# In the barn today -



## kelebek (Oct 5, 2007)

I just had to share - I trimmed hooves on everyone but my main buck, Donnie, today and while I was trimming I felt babies in Delight!! YAH!! She is due sometime between 6-8 weeks!! J-Nels Delight is bred to Rosasharn's TL Cauldron ... I am so stoked!!

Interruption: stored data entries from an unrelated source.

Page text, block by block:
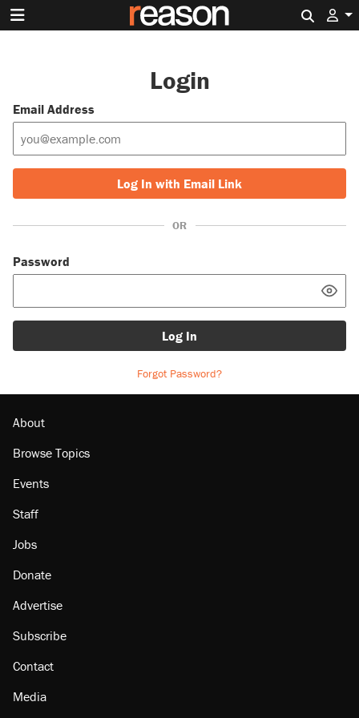
Login
Email Address
Log In with Email Link
OR
Password
Log In
Forgot Password?
About
Browse Topics
Events
Staff
Jobs
Donate
Advertise
Subscribe
Contact
Media
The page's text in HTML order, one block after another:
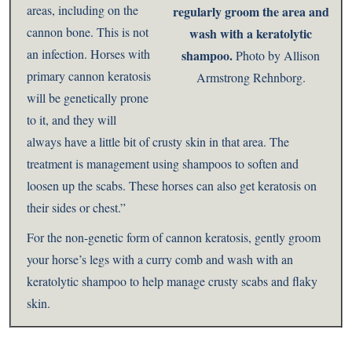
regularly groom the area and
wash with a keratolytic
shampoo.Photo by Allison
Armstrong Rehnborg.
areas, including on the
cannon bone. This is not
an infection. Horses with
primary cannon keratosis
will be genetically prone
to it, and they will
always have a little bit of crusty skin in that area. The
treatment is management using shampoos to soften and
loosen up the scabs. These horses can also get keratosis on
their sides or chest.”
For the non-genetic form of cannon keratosis, gently groom
your horse’s legs with a curry comb and wash with an
keratolytic shampoo to help manage crusty scabs and flaky
skin.
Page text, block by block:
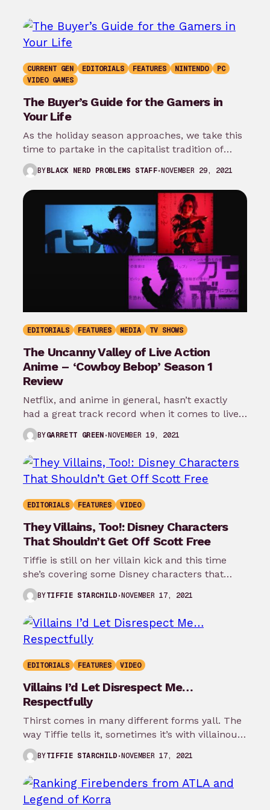
CURRENT GEN EDITORIALS FEATURES NINTENDO
PC
VIDEO GAMES
The Buyer’s Guide for the Gamers in
Your Life
As the holiday season approaches, we take this
time to partake in the capitalist tradition of
showing our affection and…
BYBLACK NERD PROBLEMS STAFF NOVEMBER 29, 2021
EDITORIALS FEATURES MEDIA TV SHOWS
The Uncanny Valley of Live Action
Anime – ‘Cowboy Bebop’ Season 1
Review
Netflix, and anime in general, hasn’t exactly
had a great track record when it comes to live
action adaptations. I’m…
BYGARRETT GREEN NOVEMBER 19, 2021
EDITORIALS FEATURES VIDEO
They Villains, Too!: Disney Characters
That Shouldn’t Get Off Scott Free
Tiffie is still on her villain kick and this time
she’s covering some Disney characters that
were actually villains who…
BYTIFFIE STARCHILD NOVEMBER 17, 2021
EDITORIALS FEATURES VIDEO
Villains I’d Let Disrespect Me…
Respectfully
Thirst comes in many different forms yall. The
way Tiffie tells it, sometimes it’s with villainous
animated characters that you…
BYTIFFIE STARCHILD NOVEMBER 17, 2021
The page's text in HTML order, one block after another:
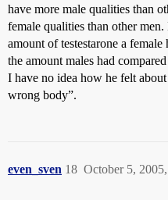
have more male qualities than
female qualities than other
amount of testestarone a
the amount males had
I have no idea how he felt
wrong body”.
even_sven October 5,
18
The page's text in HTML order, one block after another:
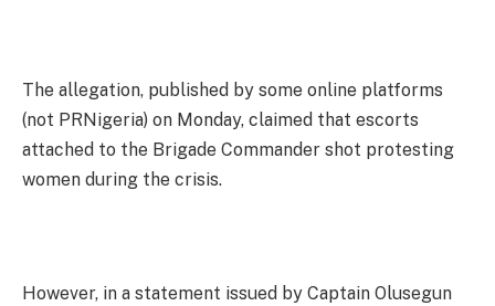
The allegation, published by some online platforms
(not PRNigeria) on Monday, claimed that escorts
attached to the Brigade Commander shot protesting
women during the crisis.
However, in a statement issued by Captain Olusegun
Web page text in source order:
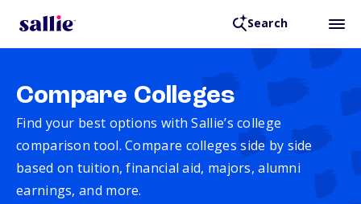
Search
Compare Colleges
Find your best options with Sallie’s college
comparison tool. Compare colleges side by side
based on tuition, financial aid, majors, alumni
earnings, and more.
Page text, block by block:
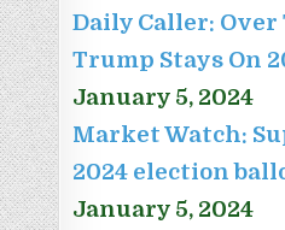
Daily Caller: Over
Trump Stays On
January 5, 2024
Market Watch:
2024 election
January 5, 2024
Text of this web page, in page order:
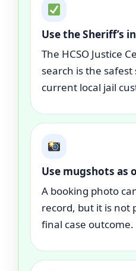
Use the Sheriff’s
The HCSO Justice
search is the
current local jail
Use mugshots as
A booking photo
record, but it is not
final case outcome.
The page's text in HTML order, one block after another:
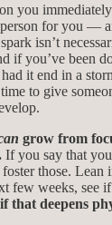
you
for you —
isn’t
if you’ve been
it end in a
to give
grow from
If you say that
those. Lean
few weeks, see
that deepens
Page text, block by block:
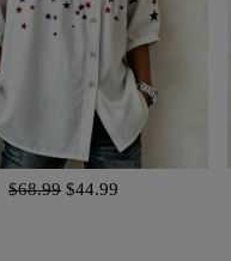
$68.99 $44.99
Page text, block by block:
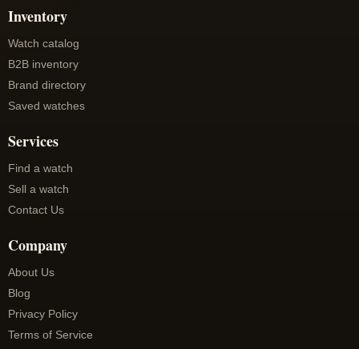
Inventory
Watch catalog
B2B inventory
Brand directory
Saved watches
Services
Find a watch
Sell a watch
Contact Us
Company
About Us
Blog
Privacy Policy
Terms of Service
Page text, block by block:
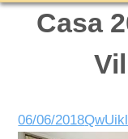
Casa
06/06/2018QwUikl
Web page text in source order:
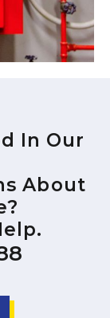
In Our
About
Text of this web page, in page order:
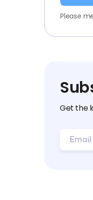
Please
Get the
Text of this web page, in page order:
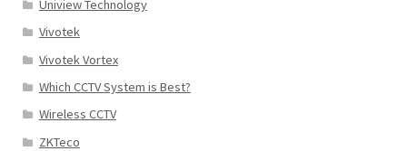
Uniview Technology
Vivotek
Vivotek Vortex
Which CCTV System is Best?
Wireless CCTV
ZKTeco
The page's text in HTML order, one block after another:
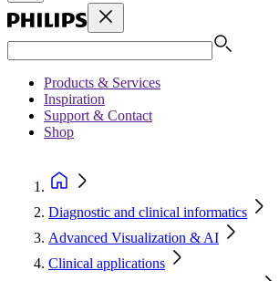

But then I was also playing with the ducks and what not and got some super cute pics of them -


----------



## cdtrum (Aug 25, 2008)

Sooooo sweet.......love the first and second pic!


----------



## TinyHoovesRanch (Jan 16, 2010)

Seeing this makes me miss having my duck 

Yours are soooo cute!


----------



## Mon Reve Farm (Jun 25, 2010)

Great pictures!!

Ours have just finally filled in from their molt. One of the Cayugas now has white spots all over her chest. My daughter has been calling her "Dot". She looks so funny!!


----------



## VickiH (Sep 24, 2010)

So pretty! My ducks are quacking crazy but I  them. I have Welsh Harlequins.


----------



## KW Farms (Jun 21, 2008)

To cute. Can't wait to see what Delight has for ya!!


----------



## toth boer goats (Jul 20, 2008)

They are gorgeous.......... :thumb: :greengrin:


----------



## kelebek (Oct 5, 2007)

Thank you


----------



## toth boer goats (Jul 20, 2008)

Your welcome.... :greengrin:


----------



## nancy d (Oct 5, 2007)

So CUTE! Allison you sure are great with the camera!


----------



## kelebek (Oct 5, 2007)

Nah - just able to get pics if I hang out outside long enough. My camera is not "expensive" - it was only like 200 - but i really do like it alot


----------